Write out, as an exact transcription, the line that has "[0xC0, 0xFF] therefore" and each line after it through the end of the data below.

Data provided section start

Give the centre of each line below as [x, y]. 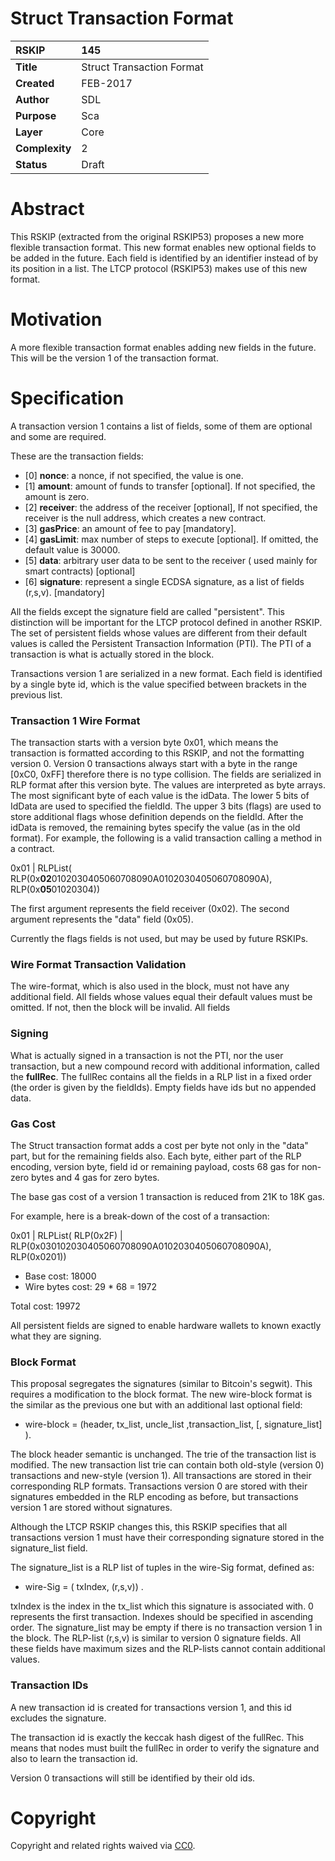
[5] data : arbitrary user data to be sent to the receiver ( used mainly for [171, 560]
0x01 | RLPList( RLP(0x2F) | [66, 1235]
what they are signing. [56, 1336]
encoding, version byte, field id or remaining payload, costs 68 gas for [155, 1166]
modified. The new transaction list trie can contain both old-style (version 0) [167, 1465]
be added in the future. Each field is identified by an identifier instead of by [164, 258]
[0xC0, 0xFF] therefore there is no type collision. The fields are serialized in [166, 774]
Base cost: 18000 [60, 1276]

Data provided section end

→ Task result:
[0xC0, 0xFF] therefore there is no type collision. The fields are serialized in [166, 774]
Base cost: 18000 [60, 1276]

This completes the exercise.